- WHAT YOU WILL DO -
Print the listing below from its opening line through the line holding "and sustain a", both ends included.

- RECORDED INFORMATION -
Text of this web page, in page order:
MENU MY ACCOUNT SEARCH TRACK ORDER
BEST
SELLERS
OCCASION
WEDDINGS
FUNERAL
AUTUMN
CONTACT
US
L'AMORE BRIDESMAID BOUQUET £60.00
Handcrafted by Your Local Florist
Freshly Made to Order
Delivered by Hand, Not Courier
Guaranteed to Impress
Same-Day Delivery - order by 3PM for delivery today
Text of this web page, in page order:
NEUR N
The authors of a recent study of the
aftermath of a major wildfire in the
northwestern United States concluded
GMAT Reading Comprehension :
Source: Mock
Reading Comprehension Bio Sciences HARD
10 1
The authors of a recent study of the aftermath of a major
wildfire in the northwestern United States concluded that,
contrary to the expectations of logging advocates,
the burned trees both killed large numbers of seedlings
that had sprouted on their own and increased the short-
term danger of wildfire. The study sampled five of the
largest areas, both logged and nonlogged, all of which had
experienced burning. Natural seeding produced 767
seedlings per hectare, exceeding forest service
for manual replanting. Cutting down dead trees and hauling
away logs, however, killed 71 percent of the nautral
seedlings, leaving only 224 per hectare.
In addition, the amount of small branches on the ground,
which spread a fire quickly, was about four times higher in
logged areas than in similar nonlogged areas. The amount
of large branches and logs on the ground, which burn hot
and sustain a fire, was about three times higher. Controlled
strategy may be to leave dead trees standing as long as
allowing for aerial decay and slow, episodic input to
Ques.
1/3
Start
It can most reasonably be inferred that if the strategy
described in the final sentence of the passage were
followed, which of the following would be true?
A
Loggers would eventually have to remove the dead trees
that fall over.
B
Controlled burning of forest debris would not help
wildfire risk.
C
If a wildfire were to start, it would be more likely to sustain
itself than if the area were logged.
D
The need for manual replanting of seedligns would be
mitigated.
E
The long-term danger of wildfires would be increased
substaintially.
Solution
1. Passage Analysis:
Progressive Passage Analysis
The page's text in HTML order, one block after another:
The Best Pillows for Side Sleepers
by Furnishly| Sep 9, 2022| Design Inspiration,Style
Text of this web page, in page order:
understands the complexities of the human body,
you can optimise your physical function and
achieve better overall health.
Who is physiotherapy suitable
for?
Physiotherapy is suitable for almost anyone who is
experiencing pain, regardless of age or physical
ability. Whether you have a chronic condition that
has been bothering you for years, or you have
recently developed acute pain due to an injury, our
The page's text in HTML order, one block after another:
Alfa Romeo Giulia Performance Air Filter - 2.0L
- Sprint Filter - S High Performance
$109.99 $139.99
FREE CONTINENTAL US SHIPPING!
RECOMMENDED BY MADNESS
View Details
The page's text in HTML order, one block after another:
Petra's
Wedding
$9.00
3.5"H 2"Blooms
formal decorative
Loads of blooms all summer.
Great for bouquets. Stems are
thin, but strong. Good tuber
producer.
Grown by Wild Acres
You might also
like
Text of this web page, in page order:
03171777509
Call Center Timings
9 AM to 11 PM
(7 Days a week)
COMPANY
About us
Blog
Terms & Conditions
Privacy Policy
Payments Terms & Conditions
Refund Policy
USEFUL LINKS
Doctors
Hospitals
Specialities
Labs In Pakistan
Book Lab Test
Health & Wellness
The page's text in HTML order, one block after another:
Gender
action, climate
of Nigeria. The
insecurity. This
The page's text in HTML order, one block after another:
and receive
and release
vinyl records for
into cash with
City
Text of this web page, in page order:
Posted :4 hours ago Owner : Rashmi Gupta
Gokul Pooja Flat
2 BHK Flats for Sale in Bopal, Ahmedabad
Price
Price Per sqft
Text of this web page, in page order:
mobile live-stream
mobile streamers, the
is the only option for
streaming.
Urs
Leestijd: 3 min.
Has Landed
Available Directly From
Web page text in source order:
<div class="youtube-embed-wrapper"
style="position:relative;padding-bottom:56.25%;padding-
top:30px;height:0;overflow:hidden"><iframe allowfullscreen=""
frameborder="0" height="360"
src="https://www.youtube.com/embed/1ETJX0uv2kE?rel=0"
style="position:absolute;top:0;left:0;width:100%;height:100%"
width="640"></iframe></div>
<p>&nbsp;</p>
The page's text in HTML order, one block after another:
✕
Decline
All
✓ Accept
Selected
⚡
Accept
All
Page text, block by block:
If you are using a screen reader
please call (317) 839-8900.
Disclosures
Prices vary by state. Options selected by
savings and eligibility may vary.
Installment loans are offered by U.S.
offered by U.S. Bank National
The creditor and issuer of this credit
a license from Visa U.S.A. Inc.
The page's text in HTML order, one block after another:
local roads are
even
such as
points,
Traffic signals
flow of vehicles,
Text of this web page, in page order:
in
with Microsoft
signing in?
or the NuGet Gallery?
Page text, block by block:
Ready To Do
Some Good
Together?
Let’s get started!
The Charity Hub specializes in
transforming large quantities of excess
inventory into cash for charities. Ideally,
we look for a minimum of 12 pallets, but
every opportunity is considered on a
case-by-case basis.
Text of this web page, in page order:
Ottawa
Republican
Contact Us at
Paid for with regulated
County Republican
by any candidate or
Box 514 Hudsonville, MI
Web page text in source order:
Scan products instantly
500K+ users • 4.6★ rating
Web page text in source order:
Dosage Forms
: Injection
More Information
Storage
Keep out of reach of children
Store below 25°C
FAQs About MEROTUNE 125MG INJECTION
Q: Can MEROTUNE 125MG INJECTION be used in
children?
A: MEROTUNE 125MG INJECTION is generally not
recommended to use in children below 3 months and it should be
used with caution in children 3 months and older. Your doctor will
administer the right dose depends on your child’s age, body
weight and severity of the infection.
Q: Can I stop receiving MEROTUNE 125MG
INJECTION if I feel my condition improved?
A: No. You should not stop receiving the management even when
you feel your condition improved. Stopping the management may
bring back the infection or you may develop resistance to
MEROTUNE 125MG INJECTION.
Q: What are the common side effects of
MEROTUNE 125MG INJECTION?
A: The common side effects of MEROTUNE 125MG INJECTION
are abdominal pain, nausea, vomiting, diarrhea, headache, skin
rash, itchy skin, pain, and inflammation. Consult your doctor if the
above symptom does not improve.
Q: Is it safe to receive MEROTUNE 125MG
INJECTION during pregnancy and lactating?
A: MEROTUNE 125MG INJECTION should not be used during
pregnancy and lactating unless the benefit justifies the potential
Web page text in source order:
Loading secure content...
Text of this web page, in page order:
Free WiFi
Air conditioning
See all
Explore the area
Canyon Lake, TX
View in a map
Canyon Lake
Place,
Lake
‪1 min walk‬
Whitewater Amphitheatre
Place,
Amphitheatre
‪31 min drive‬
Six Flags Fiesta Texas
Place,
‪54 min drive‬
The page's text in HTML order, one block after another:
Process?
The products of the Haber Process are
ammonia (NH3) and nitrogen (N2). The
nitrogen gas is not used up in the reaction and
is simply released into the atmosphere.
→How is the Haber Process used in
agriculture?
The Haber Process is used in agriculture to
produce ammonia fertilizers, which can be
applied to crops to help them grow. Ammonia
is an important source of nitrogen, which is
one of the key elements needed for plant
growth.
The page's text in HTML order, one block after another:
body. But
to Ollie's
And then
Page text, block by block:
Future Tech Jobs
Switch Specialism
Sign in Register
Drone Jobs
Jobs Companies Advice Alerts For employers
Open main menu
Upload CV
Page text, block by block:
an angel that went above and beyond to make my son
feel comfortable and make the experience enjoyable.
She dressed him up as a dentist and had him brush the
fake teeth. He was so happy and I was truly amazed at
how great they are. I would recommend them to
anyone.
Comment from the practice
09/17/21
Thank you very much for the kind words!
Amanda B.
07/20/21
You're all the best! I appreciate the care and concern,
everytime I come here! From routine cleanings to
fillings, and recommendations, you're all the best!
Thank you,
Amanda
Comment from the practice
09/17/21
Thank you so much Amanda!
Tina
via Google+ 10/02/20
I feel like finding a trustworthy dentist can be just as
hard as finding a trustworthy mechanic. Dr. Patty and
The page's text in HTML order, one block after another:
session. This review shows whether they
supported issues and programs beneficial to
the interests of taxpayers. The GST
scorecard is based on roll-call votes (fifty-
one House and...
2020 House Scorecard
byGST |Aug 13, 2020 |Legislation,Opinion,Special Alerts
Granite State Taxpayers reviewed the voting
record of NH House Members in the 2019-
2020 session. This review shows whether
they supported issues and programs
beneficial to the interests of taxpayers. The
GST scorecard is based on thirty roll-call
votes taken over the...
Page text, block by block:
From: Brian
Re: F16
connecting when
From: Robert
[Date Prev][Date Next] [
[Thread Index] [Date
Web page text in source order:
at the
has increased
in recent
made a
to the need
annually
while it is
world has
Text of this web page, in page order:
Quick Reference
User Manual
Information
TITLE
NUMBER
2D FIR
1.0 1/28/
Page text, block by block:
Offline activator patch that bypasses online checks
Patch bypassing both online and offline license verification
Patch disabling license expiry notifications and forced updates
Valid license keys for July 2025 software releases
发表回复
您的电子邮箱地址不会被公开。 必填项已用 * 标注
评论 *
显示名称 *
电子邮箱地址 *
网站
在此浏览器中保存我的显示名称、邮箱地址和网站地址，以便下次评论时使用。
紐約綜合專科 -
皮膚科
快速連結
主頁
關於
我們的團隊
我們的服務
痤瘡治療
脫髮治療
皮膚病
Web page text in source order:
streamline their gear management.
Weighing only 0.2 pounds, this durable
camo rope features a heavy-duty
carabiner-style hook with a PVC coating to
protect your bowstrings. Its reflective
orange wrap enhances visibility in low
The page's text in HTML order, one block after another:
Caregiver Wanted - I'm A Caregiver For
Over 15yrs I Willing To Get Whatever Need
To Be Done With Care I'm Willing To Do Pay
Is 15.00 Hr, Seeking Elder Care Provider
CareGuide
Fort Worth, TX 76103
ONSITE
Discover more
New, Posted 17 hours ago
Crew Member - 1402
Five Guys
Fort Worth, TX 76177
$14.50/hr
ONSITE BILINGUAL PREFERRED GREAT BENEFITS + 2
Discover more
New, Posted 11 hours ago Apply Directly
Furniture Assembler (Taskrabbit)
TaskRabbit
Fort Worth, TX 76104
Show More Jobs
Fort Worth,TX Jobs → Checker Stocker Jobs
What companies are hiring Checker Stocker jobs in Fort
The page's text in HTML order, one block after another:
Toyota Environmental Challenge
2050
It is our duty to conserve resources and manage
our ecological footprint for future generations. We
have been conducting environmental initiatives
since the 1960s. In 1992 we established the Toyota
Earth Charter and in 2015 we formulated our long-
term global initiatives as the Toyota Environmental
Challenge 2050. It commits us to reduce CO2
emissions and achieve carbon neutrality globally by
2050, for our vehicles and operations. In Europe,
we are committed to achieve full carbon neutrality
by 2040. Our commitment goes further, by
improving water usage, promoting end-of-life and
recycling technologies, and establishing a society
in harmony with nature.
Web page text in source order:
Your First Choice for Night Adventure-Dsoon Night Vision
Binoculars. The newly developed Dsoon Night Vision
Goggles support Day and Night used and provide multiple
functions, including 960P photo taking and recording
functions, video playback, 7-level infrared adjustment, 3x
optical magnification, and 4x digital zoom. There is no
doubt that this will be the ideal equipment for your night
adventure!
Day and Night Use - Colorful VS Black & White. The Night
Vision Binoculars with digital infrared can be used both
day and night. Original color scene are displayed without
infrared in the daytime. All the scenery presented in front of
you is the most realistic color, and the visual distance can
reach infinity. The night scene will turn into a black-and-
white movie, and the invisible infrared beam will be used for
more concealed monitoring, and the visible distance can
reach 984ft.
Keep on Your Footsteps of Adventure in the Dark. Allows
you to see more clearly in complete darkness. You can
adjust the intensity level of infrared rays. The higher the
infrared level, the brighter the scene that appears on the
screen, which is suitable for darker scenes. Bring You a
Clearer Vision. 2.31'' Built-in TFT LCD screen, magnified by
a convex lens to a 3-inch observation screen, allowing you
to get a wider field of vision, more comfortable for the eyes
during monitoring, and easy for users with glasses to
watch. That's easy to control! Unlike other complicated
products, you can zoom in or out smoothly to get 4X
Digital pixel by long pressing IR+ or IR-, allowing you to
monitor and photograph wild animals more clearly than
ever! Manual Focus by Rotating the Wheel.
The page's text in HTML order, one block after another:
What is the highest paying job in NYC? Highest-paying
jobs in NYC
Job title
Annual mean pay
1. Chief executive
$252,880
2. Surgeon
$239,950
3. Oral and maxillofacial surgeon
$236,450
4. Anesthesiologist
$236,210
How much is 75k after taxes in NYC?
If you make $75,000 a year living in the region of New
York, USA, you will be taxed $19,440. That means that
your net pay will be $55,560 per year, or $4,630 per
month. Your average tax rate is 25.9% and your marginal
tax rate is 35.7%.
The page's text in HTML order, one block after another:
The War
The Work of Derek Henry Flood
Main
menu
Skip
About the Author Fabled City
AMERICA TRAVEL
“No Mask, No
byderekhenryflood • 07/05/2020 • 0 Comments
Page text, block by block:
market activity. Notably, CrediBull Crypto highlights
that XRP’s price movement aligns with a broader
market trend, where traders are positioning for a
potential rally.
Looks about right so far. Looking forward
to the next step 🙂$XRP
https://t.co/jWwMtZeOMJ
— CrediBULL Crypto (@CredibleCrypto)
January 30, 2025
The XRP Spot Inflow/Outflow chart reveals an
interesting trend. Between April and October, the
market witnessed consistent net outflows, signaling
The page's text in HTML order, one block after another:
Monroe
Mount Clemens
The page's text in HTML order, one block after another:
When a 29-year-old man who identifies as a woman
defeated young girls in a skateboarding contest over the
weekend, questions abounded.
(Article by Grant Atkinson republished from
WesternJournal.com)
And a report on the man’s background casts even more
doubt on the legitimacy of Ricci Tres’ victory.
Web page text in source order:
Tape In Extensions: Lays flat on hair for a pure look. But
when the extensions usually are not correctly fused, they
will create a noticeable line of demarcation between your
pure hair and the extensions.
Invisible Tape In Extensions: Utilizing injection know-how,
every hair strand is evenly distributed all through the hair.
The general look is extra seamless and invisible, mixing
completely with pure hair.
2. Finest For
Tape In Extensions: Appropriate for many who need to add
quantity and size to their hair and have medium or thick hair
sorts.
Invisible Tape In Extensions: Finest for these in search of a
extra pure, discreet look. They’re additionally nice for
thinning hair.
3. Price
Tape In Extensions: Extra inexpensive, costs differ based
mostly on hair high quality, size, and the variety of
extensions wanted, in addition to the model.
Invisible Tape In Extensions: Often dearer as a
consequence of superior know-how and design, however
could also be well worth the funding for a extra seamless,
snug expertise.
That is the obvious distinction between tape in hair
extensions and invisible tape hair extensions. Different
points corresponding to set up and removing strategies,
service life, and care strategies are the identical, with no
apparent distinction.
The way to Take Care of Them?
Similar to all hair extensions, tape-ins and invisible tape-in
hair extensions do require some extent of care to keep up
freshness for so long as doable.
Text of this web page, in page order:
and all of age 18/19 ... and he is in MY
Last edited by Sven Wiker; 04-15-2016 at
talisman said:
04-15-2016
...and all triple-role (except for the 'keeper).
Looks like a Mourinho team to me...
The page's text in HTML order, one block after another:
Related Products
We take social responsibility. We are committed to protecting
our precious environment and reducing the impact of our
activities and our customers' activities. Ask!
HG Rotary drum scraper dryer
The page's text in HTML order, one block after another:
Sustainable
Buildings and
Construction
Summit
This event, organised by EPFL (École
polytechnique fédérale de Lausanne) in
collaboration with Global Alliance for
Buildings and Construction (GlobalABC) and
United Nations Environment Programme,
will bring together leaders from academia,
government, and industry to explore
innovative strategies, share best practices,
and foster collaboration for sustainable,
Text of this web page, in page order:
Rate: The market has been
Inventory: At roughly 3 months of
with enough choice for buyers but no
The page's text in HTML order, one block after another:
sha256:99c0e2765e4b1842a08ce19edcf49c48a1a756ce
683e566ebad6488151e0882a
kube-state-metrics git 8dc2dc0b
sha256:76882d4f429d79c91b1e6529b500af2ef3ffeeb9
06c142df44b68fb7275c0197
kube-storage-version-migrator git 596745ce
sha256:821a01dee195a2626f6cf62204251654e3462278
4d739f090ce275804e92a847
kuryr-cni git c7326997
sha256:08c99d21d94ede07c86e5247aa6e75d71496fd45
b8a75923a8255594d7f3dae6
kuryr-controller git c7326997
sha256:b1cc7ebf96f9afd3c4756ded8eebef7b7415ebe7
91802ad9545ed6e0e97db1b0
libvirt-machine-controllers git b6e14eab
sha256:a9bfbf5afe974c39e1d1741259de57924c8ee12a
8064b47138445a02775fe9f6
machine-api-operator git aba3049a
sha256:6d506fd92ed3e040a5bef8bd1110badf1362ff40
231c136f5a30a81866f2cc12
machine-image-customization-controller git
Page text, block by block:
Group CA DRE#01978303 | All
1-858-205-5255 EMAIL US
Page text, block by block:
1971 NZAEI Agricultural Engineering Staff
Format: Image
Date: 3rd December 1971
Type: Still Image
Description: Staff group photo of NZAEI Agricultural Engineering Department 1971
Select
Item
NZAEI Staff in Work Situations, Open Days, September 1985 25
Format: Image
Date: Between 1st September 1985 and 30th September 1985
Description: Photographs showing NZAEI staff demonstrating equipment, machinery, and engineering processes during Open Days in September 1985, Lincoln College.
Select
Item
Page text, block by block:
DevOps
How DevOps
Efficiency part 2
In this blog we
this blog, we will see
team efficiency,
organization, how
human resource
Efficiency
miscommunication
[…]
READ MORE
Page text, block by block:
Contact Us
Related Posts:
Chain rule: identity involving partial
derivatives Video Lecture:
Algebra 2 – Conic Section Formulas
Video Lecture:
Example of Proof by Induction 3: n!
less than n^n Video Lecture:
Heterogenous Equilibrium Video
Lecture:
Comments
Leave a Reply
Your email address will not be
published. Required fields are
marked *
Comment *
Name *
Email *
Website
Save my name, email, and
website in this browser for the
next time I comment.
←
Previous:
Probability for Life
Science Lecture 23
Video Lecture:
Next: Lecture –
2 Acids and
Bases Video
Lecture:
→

- EXPECTED OUTPUT -
Text of this web page, in page order:
MENU MY ACCOUNT SEARCH TRACK ORDER
BEST
SELLERS
OCCASION
WEDDINGS
FUNERAL
AUTUMN
CONTACT
US
L'AMORE BRIDESMAID BOUQUET £60.00
Handcrafted by Your Local Florist
Freshly Made to Order
Delivered by Hand, Not Courier
Guaranteed to Impress
Same-Day Delivery - order by 3PM for delivery today
Text of this web page, in page order:
NEUR N
The authors of a recent study of the
aftermath of a major wildfire in the
northwestern United States concluded
GMAT Reading Comprehension :
Source: Mock
Reading Comprehension Bio Sciences HARD
10 1
The authors of a recent study of the aftermath of a major
wildfire in the northwestern United States concluded that,
contrary to the expectations of logging advocates,
the burned trees both killed large numbers of seedlings
that had sprouted on their own and increased the short-
term danger of wildfire. The study sampled five of the
largest areas, both logged and nonlogged, all of which had
experienced burning. Natural seeding produced 767
seedlings per hectare, exceeding forest service
for manual replanting. Cutting down dead trees and hauling
away logs, however, killed 71 percent of the nautral
seedlings, leaving only 224 per hectare.
In addition, the amount of small branches on the ground,
which spread a fire quickly, was about four times higher in
logged areas than in similar nonlogged areas. The amount
of large branches and logs on the ground, which burn hot
and sustain a fire, was about three times higher. Controlled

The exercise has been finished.